# Help printing to Windows

## Itserpol

I've been trying to figure out how to print to an Epson Stylus CX8400 connected to a Windows XP machine on my LAN, mostly following this guide:

http://en.opensuse.org/Print_to_Windows_printer

When I tried printing a test page from http://localhost:631/printers/, it displayed an error "/etc/cups/interfaces/EPSON failed". What does this mean?

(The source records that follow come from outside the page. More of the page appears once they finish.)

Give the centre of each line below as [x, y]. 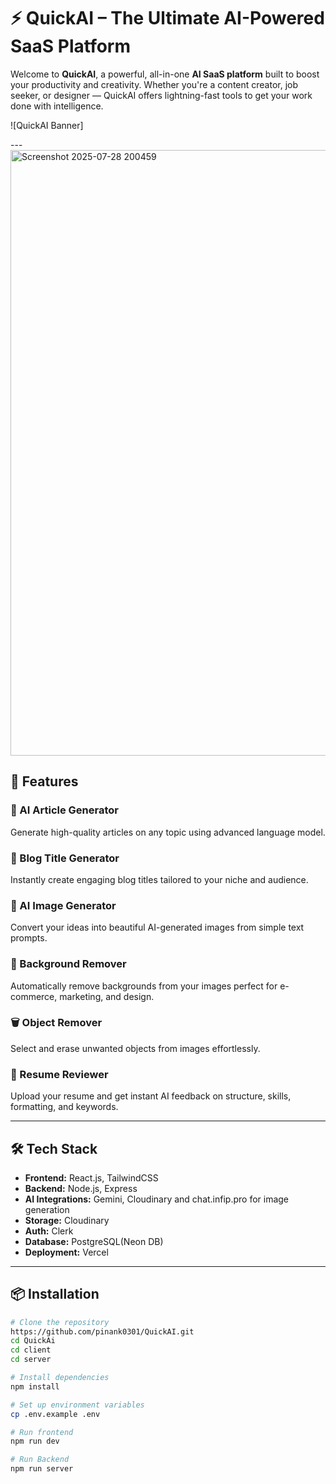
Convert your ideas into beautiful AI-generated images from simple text [157, 927]
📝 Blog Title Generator [65, 858]
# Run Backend [40, 1460]
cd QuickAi [33, 1341]
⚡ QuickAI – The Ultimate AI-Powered [167, 18]
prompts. [29, 938]
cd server [31, 1360]
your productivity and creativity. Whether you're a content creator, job [154, 84]
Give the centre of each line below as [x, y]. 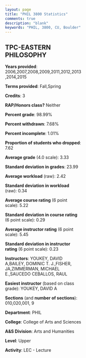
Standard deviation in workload [37, 186]
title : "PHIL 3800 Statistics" [36, 14]
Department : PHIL [23, 312]
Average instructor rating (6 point [39, 229]
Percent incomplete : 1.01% [32, 133]
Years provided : [21, 67]
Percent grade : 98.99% [29, 114]
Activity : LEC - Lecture [28, 350]
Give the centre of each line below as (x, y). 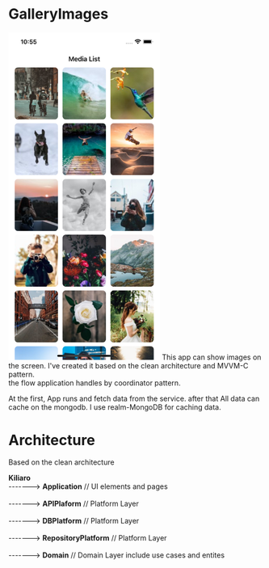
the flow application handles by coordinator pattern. (95, 383)
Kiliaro (19, 478)
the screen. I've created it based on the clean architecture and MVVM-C (128, 366)
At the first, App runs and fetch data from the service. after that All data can (134, 399)
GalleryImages (59, 14)
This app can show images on (211, 357)
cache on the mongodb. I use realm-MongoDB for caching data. (115, 407)
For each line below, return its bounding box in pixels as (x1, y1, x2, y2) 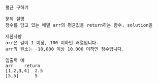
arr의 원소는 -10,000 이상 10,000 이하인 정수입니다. (5, 46, 124, 52)
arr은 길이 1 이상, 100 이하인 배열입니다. (5, 40, 99, 45)
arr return (5, 63, 41, 68)
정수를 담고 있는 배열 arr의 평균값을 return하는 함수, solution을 (5, 22, 153, 28)
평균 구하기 (5, 5, 29, 10)
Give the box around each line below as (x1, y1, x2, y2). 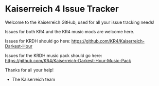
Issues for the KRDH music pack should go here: (5, 52, 102, 58)
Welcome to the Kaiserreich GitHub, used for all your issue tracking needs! (5, 19, 155, 25)
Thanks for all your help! (5, 67, 54, 73)
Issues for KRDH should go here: (5, 38, 71, 44)
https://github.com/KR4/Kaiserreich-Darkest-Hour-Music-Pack (5, 57, 131, 63)
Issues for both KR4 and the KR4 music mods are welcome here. (5, 29, 135, 34)
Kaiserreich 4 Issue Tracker (5, 3, 119, 14)
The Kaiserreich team (12, 76, 55, 82)
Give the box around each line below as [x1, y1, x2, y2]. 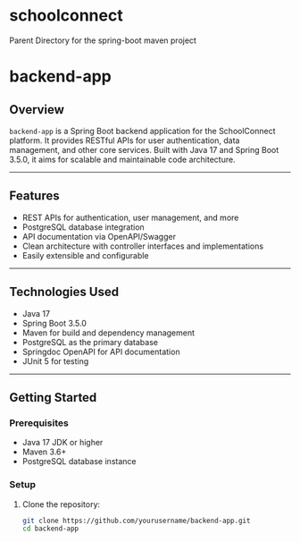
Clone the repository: [21, 498, 101, 510]
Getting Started [9, 390, 97, 405]
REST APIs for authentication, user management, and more [21, 212, 239, 223]
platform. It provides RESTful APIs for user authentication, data [9, 135, 240, 146]
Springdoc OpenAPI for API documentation [21, 346, 180, 357]
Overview [9, 102, 65, 117]
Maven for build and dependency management [21, 327, 195, 338]
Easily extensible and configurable [21, 250, 149, 260]
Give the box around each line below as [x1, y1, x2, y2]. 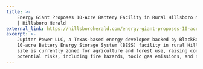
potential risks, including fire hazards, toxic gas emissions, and [17, 53, 193, 59]
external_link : [6, 25, 45, 32]
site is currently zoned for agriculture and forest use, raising [17, 48, 188, 54]
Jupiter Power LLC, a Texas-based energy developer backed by [17, 37, 177, 43]
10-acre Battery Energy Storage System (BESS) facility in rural [17, 43, 185, 49]
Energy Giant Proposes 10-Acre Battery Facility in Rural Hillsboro [17, 14, 193, 20]
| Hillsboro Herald [17, 20, 66, 26]
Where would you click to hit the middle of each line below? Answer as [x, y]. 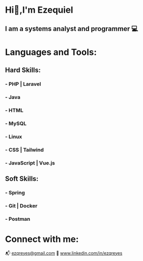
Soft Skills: [22, 179]
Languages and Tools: [51, 52]
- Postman [18, 219]
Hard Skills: [23, 70]
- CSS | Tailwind [24, 150]
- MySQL [16, 123]
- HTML [14, 110]
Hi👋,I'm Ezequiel [39, 10]
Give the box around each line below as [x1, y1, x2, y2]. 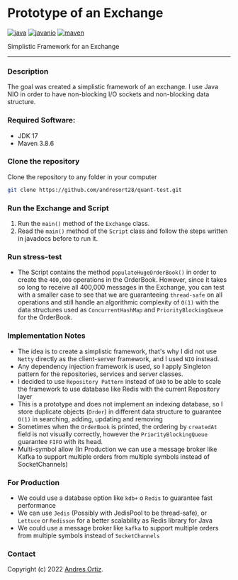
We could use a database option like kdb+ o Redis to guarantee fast [17, 494, 212, 502]
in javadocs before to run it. [17, 234, 98, 242]
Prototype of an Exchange [7, 5, 164, 21]
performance [17, 501, 57, 509]
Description [7, 66, 49, 76]
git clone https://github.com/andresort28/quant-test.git [7, 186, 182, 193]
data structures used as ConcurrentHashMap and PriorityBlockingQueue [17, 306, 224, 314]
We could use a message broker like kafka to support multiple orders [17, 523, 219, 532]
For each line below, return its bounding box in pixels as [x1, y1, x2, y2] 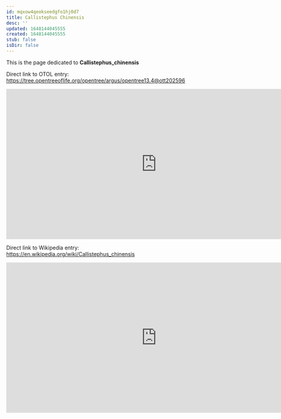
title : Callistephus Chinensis [6, 14, 85, 20]
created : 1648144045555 [6, 31, 66, 37]
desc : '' [6, 20, 28, 26]
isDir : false [6, 43, 39, 49]
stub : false [6, 37, 36, 43]
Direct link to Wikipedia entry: [6, 244, 79, 251]
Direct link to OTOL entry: [6, 70, 69, 78]
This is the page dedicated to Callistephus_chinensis [6, 58, 139, 66]

Also, in case I'm going about this the wrong way, I've included every step I can remember taking:

```

#Installing cups and samba

$ emerge cups

$ emerge samba

$ /etc/init.d/cupsd start

$ /etc/init.d/samba start

$ rc-update add cupsd default

$ rc-update add samba default

#Installing gutenprint drivers

$ emerge gutenprint

#Adding Windows XP hostname to /etc/hosts

$ nano /etc/hosts

192.168.0.102    hostname

#Adding printer to /etc/cups/printers.conf

$ nano /etc/cups/printers.conf

<DefaultPrinter EPSON>

Info Epson printer

Location hostname

DeviceURI smb://user:passwd@WORKGROUP/hostname/EPSON

#Restarting cups

$ /etc/init.d/cupsd restart

#Creating Samba configuration file

$ nano /etc/samba/smb.conf

[global]

printing = cups

printcap name = cups

```

----------

## DONAHUE

```
http://localhost:631

add printer

name printer ; continue

Device : Windows printer via Samba ; continue

Device URI : smb://name of server with printer attached/name of printer share ; continue

Make/Manufacturer for  : Epson ; continue 

Model/Driver for  : Epson Stylus CX8400 ; add printer
```

----------

## Itserpol

Oh I see now, I needed to install gutenprint before I added the printer. Last time I tried

```

Make/Manufacturer for  : Epson ; continue

Model/Driver for  : Epson Stylus CX8400 ; add printer

```

there wasn't any CX8400 driver in the menu.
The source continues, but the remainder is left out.